An example of this can be seen in a Landsat example:

  "properties": {
    "datetime":"2018-01-01T13:21:30Z",

    "start_datetime":"2018-01-01T13:21:30Z",
    "end_datetime":"2018-01-01T13:31:30Z",

    "view:off_nadir": -0.001,
    "eo:cloud_cover": 10.31,
    "view:sun_azimuth": 149.01607154,
    "view:sun_elevation": 59.21424700,
    "gsd": 30,

    "l8:data_type": "L1T",
    "l8:wrs_path": 153,
    "l8:wrs_row": 25,
    "l8:earth_sun_distance": 1.0141560,
    "l8:ground_control_points_verify": 114,
    "l8:geometric_rmse_model": 7.562,
    "l8:image_quality_tirs": 9,
    "l8:ground_control_points_model": 313,
    "l8:geometric_rmse_model_x": 5.96,
    "l8:geometric_rmse_model_y": 4.654,
    "l8:geometric_rmse_verify": 5.364,
    "l8:image_quality_oli": 9
  }

Use of arrays and objects

For extensions, it is recommended to

  1. Use arrays only as enumerations/lists (possibly sorted), without implying additional meaning (such as order)
  2. To avoid using nested objects, in favor of multiple attributes with a similar naming scheme.

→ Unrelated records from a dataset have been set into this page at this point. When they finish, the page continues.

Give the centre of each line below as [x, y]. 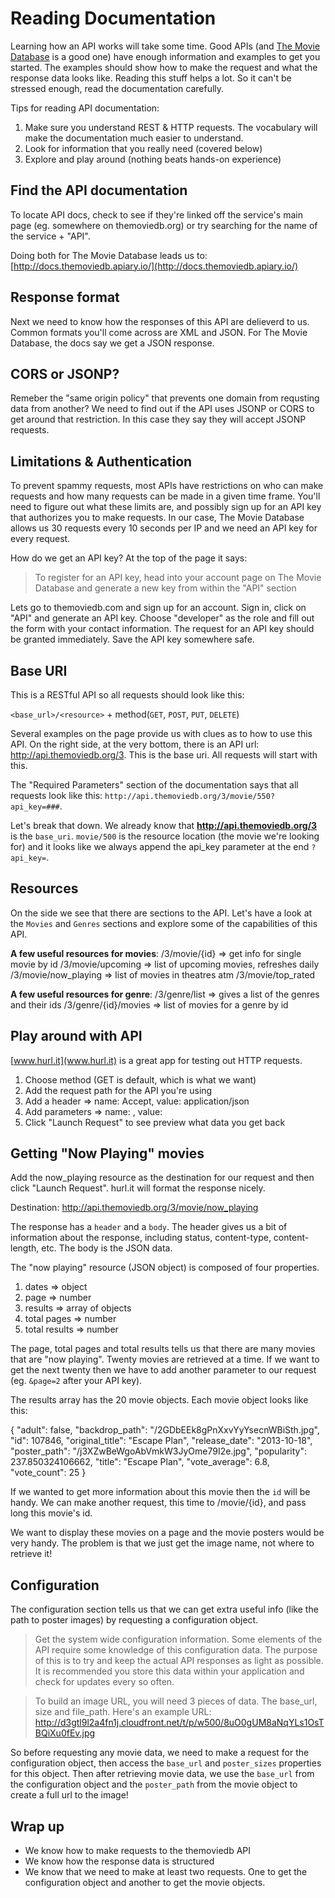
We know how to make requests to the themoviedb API [138, 1851]
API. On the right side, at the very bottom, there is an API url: [135, 744]
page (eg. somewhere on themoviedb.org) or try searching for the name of [164, 225]
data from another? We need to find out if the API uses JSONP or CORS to [162, 409]
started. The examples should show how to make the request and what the [164, 67]
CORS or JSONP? [65, 373]
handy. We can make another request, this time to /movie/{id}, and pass [158, 1503]
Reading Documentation [113, 18]
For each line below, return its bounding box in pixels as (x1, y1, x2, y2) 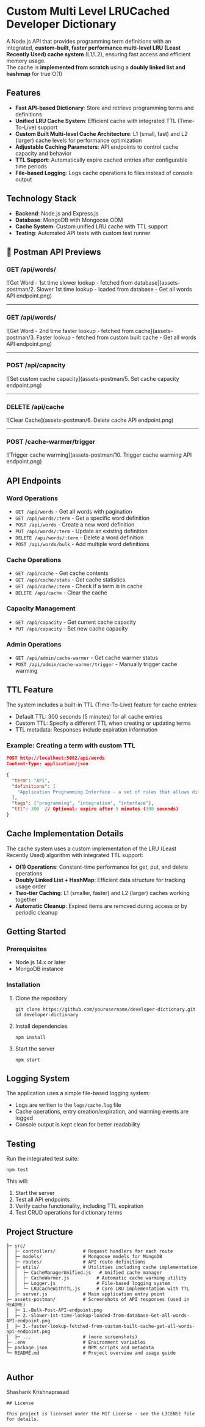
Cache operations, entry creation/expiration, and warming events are (15, 1108, 189, 1115)
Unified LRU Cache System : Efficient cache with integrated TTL (15, 117, 176, 124)
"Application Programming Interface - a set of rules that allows (17, 788, 190, 795)
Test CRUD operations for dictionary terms (15, 1209, 123, 1216)
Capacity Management (6, 604, 76, 613)
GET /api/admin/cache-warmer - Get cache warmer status (15, 654, 159, 662)
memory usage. (6, 57, 46, 64)
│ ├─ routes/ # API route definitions (6, 1259, 146, 1265)
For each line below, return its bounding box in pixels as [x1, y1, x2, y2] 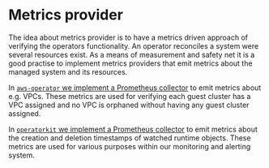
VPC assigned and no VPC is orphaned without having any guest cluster [8, 100, 250, 110]
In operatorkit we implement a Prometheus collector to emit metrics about [8, 124, 258, 134]
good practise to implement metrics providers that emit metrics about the [8, 58, 253, 68]
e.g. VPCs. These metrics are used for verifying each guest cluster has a [8, 91, 251, 101]
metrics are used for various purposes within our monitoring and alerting [8, 141, 251, 151]
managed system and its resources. [8, 67, 128, 76]
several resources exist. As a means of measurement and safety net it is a [8, 50, 255, 59]
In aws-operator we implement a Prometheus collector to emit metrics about [8, 83, 262, 93]
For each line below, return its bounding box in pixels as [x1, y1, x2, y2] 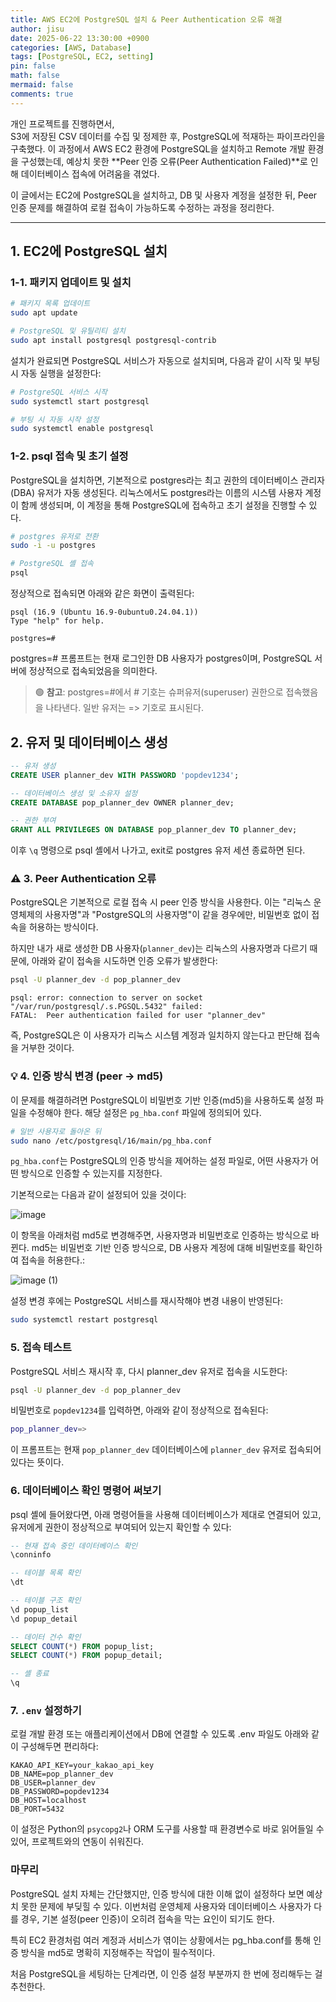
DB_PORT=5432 [10, 1804, 65, 1815]
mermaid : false [10, 80, 74, 90]
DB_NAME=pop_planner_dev [10, 1769, 114, 1780]
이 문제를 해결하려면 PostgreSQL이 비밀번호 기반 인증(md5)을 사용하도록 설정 [10, 1094, 314, 1106]
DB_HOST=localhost [10, 1796, 87, 1806]
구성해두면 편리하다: [20, 1741, 99, 1753]
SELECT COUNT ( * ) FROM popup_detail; [10, 1651, 163, 1661]
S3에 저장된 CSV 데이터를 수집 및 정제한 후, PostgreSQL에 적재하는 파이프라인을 [10, 130, 326, 142]
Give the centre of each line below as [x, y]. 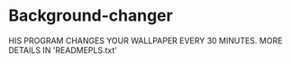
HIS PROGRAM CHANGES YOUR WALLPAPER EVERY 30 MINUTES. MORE [146, 40]
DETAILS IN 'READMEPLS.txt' [63, 49]
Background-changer [91, 16]
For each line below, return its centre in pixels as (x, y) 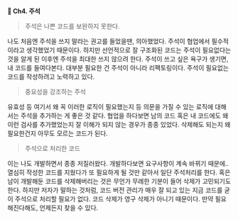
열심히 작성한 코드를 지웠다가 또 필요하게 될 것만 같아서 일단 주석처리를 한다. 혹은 (119, 172)
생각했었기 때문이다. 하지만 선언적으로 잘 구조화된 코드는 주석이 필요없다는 (129, 50)
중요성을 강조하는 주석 (55, 92)
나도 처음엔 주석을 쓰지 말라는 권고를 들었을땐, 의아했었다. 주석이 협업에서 (109, 41)
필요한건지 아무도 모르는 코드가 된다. (58, 133)
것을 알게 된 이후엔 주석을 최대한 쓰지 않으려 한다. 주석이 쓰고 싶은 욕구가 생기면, (118, 59)
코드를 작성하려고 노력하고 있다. (51, 77)
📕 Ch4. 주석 (24, 11)
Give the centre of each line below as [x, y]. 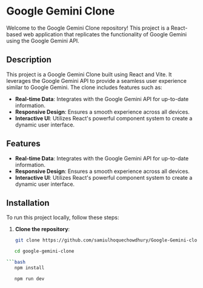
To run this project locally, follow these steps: [63, 218]
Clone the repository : [42, 229]
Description [29, 60]
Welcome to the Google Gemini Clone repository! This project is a [88, 28]
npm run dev [29, 279]
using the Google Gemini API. [43, 41]
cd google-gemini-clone [44, 251]
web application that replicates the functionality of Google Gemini [105, 34]
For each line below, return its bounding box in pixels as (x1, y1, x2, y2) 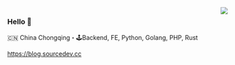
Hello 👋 (7, 17, 32, 27)
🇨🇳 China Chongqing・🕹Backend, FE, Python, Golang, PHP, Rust (7, 34, 198, 42)
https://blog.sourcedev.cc (7, 50, 82, 58)
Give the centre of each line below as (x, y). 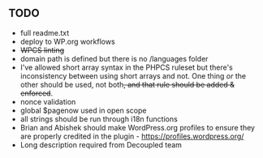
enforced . (37, 93)
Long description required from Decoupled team (101, 144)
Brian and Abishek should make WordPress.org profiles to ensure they (138, 127)
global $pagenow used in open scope (83, 110)
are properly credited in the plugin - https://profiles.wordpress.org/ (132, 136)
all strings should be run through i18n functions (99, 119)
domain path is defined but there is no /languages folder (114, 58)
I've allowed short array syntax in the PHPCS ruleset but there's (127, 67)
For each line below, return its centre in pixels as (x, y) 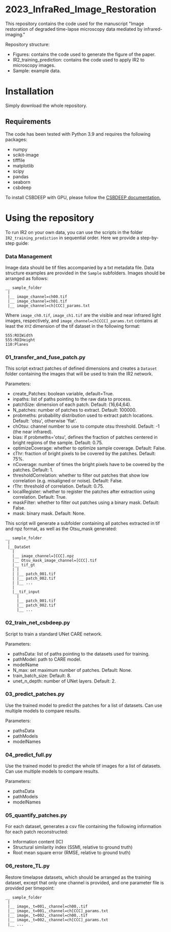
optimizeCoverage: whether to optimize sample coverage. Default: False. (89, 448)
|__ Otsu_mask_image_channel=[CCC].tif (54, 561)
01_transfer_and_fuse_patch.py (45, 357)
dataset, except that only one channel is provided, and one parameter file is (85, 882)
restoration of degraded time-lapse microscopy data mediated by (74, 29)
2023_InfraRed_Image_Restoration (81, 9)
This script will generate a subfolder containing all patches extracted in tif (82, 523)
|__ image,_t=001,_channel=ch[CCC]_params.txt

For example, if one would like to define an extension to contain a start and a end date, there are multiple options (tl;dr: option 3 is recommended):

  1. Define an object, for example: "date_range": {"start": "2018-01-01", "end": "2018-01-31"}. This is discouraged as it is more complex to search in objects.
  2. Define an two-element array where the first element is the start date and the second element is the end date, for example "date_range": ["2018-01-01", "2018-01-31"]. This is discouraged as it would conflict with Collection summaries, which always considers arrays as true (potentially sorted) enumeration without any additional meaning.
  3. Define two separate fields, e.g. "date_range_start": "2018-01-01", "date_range_end": "2018-01-31". This is recommended as it avoids the conflicts above and is usually better displayed in software that only understands GeoJSON but has no clue about STAC. This is due to the fact that most legacy software can not display arrays or objects GeoJSON properties properly.

This rules only applies to the fields defined directly for the Item's properties. For fields and structures defined on other levels (e.g. in the root of an Item or in an array), extension authors can freely define the structure. So an array of objects such as the bands are fine to use, but keep in mind that the drawbacks mentioned above usually still apply.